LogisticRegression(random_state=42)

In [15]:
y_pred = LogReg_unweighted.predict(X_test)

In [16]:
print(f"Confusion Matrix: \n{confusion_matrix(y_test, y_pred)}")
print(f"Area Under Curve: {roc_auc_score(y_test, y_pred).round(2)}")

Confusion Matrix: 
[[71052    27]
 [   49    74]]
Area Under Curve: 0.8


In [17]:
Ratio_TP = 74/123*100
Ratio_TP

60.16260162601627

## Intuition ROC 
- intuition ROC: a **curve** of **combinations** of **FP-rate** (x-axis) and **TP-rate** (y-axis) for a set of predictions by a classifier **for different thresholds**
- note the **trade-off** between TP-rates and FP-rates (i.e. the **shape of the curve**)
- helpful for evaluating **one model** (binary classification) **under different thresholds**

## Intuition ROC AUC
- intuition **AUC**: the **score** resulting from **area** below ROC
- more precisely: probability, that the scores given by a classifier will rank a randomly chosen positive instance higher than a randomly chosen negative one
- helpful for evaluating **more than one model to each other** (binary classification)

## Enter the cost-sensitized LogReg classifier
- LogReg algo can be modified to be better suited for imbalanced classification by means of introducing weights:
    - the weighting can **penalize the model less** for **errors made on examples from the majority class** and penalize the model **more for errors made on examples from the minority class**.
    - a **larger weight** value results in a **larger error calculation**, and in turn, **more update** to the model **coefficients** (and vice versa)

$$ cost(ypred_{i}, y_{i}) = - (w_{0} * log(ypred_{i}) * y_{i} + w_{1} * log(1 - ypred_{i}) * (1 - y_{i}))$$ 

In [18]:
weights = {0:0.02, 1:0.98} # tuning weights... 

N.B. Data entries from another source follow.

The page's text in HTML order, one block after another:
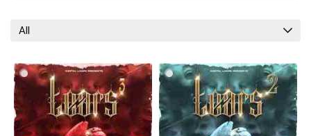
Melody MIDI Kits
Pro Tools Drum Kits
Reaper Drum Kits
Reason Drum Kits
All
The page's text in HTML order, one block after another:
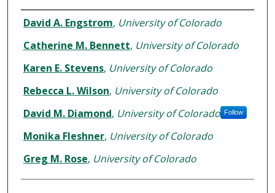
Authors
David A. Engstrom, University of Colorado
Catherine M. Bennett, University of Colorado
Karen E. Stevens, University of Colorado
Rebecca L. Wilson, University of Colorado
David M. Diamond, University of Colorado Follow
Monika Fleshner, University of Colorado
Greg M. Rose, University of Colorado
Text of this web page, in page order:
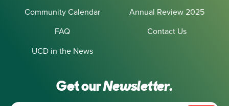
Community Calendar
Annual Review 2025
FAQ
Contact Us
UCD in the News
Get ourNewsletter.
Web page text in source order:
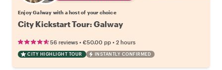
Enjoy Galway with a host of your choice
City Kickstart Tour: Galway
56 reviews • €50.00 pp • 2 hours
CITY HIGHLIGHT TOUR INSTANTLY CONFIRMED
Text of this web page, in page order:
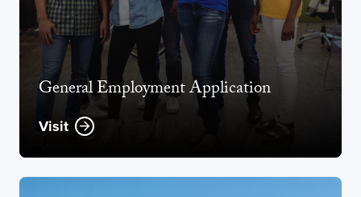
General Employment Application
Visit
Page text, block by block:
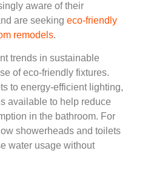
aware of their
are seeking eco-friendly
remodels.
trends in sustainable
of eco-friendly fixtures.
to energy-efficient lighting,
available to help reduce
in the bathroom. For
showerheads and toilets
water usage without
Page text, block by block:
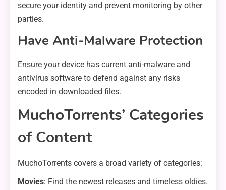
secure your identity and prevent monitoring by other
parties.
Have Anti-Malware Protection
Ensure your device has current anti-malware and
antivirus software to defend against any risks
encoded in downloaded files.
MuchoTorrents’ Categories
of Content
MuchoTorrents covers a broad variety of categories:
Movies: Find the newest releases and timeless oldies.
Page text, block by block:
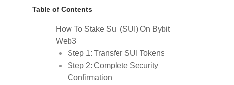
Table of Contents
How To Stake Sui (SUI) On Bybit
Web3
Step 1: Transfer SUI Tokens
Step 2: Complete Security
Confirmation
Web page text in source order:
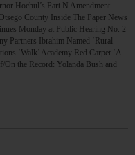
Hochul’s Part N Amendment
County Inside The Paper News
Monday at Public Hearing No. 2
Partners Ibrahim Named ‘Rural
‘Walk’ Academy Red Carpet ‘A
On the Record: Yolanda Bush and
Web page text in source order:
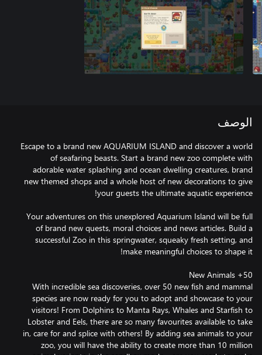
الوصف
Escape to a brand new AQUARIUM ISLAND and discover a world
of seafaring beasts. Start a brand new zoo complete with
adorable water splashing and ocean dwelling creatures, brand
new themed shops and a whole host of new decorations to give
Your adventures on this unexplored Aquarium Island will be full
of brand new quests, moral choices and news articles. Build a
successful Zoo in this springwater, squeaky fresh setting, and
With incredible sea discoveries, over 50 new fish and mammal
species are now ready for you to adopt and showcase to your
visitors! From Dolphins to Manta Rays, Whales and Starfish to
Lobster and Eels, there are so many favourites available to take
in, care for and splice with others! By adding sea animals to your
zoo, you will have the ability to create more than 10 million
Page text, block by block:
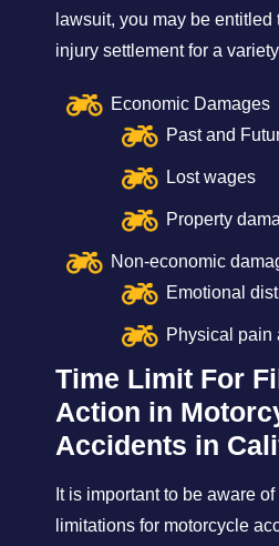
lawsuit, you may be entitled
injury settlement for a
Economic Damages
Past and
Lost wages
Property
Non-economic
Emotional
Physical pain
Time Limit For
Action in
Accidents in
It is important to be aware
limitations for motorcycle
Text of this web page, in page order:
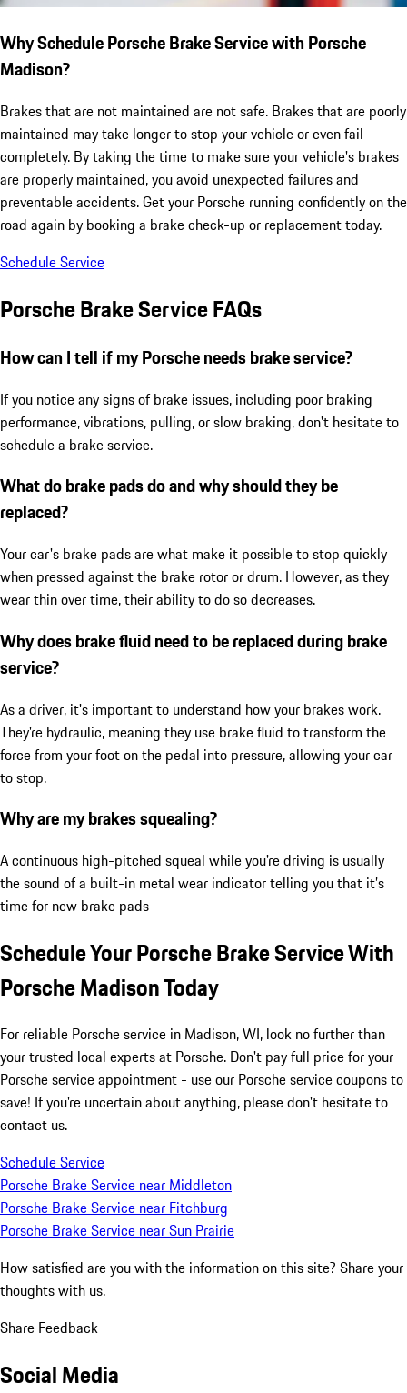
Why Schedule Porsche Brake Service with Porsche
Madison?
Brakes that are not maintained are not safe. Brakes that are poorly
maintained may take longer to stop your vehicle or even fail
completely. By taking the time to make sure your vehicle's brakes
are properly maintained, you avoid unexpected failures and
preventable accidents. Get your Porsche running confidently on the
road again by booking a brake check-up or replacement today.
Schedule Service
Porsche Brake Service FAQs
How can I tell if my Porsche needs brake service?
If you notice any signs of brake issues, including poor braking
performance, vibrations, pulling, or slow braking, don't hesitate to
schedule a brake service.
What do brake pads do and why should they be
replaced?
Your car's brake pads are what make it possible to stop quickly
when pressed against the brake rotor or drum. However, as they
wear thin over time, their ability to do so decreases.
Why does brake fluid need to be replaced during brake
service?
As a driver, it's important to understand how your brakes work.
They're hydraulic, meaning they use brake fluid to transform the
force from your foot on the pedal into pressure, allowing your car
to stop.
Why are my brakes squealing?
A continuous high-pitched squeal while you're driving is usually
the sound of a built-in metal wear indicator telling you that it’s
time for new brake pads
Schedule Your Porsche Brake Service With
Porsche Madison Today
For reliable Porsche service in Madison, WI, look no further than
your trusted local experts at Porsche. Don't pay full price for your
Porsche service appointment - use our Porsche service coupons to
save! If you're uncertain about anything, please don't hesitate to
contact us.
Schedule Service
Porsche Brake Service near Middleton
Porsche Brake Service near Fitchburg
Porsche Brake Service near Sun Prairie
How satisfied are you with the information on this site? Share your
thoughts with us.
Share Feedback
Social Media

- **"not all misclassification errors should be treated as equals"**
- if classifier has missed the minority class => multiply penalty by 0.998
- if classifier has missed the majority class => multiply penalty by 0.002
- note that the set weights correspond to the **inversed class ratio**

In [19]:
LogReg_weighted = LogisticRegression(random_state=42, class_weight=weights) # note explicit spec of "weights" param!

In [20]:
LogReg_weighted.fit(X_train, y_train)

LogisticRegression(class_weight={0: 0.02, 1: 0.98}, random_state=42)

In [21]:
y_hat_weighted = LogReg_weighted.predict(X_test)

In [22]:
print(f"Confusion Matrix: \n{confusion_matrix(y_test, y_hat_weighted)}")
print(f"Area Under Curve: {roc_auc_score(y_test, y_hat_weighted).round(2)}")

Confusion Matrix: 
[[70644   435]
 [   27    96]]
Area Under Curve: 0.89


In [23]:
Ratio_TP = 96/123*100
Ratio_TP

78.04878048780488

In [24]:
weights = {0:1, 1:10} 

In [25]:
LogReg_weighted = LogisticRegression(random_state=42, class_weight=weights)

In [26]:
LogReg_weighted.fit(X_train, y_train)

LogisticRegression(class_weight={0: 1, 1: 10}, random_state=42)

In [27]:
y_hat_weighted = LogReg_weighted.predict(X_test)

In [28]:
print(f"Confusion Matrix: \n{confusion_matrix(y_test, y_hat_weighted)}")
print(f"Area Under Curve: {roc_auc_score(y_test, y_hat_weighted).round(2)}")

Confusion Matrix: 
[[70984    95]
 [   30    93]]
Area Under Curve: 0.88


In [29]:
Ratio_TP = 93/123*100
Ratio_TP

75.60975609756098

In [30]:
p = pd.DataFrame ({
    "Metric": ["AUC","Ratio_TP"],
    "Vanilla_LogReg": [0.80, 0.60],
    "Cost_Weighted_LogReg": [0.89, 0.78],
    "Cost_Weighted_OM_LogReg": [0.88, 0.76]
    })

In [31]:
p.set_index("Metric")

Unnamed: 0_level_0,Vanilla_LogReg,Cost_Weighted_LogReg,Cost_Weighted_OM_LogReg
Metric,Unnamed: 1_level_1,Unnamed: 2_level_1,Unnamed: 3_level_1
AUC,0.8,0.89,0.88
Ratio_TP,0.6,0.78,0.76


Clearly, cost-sensitive learning leads to better results (based on ROC AUC)!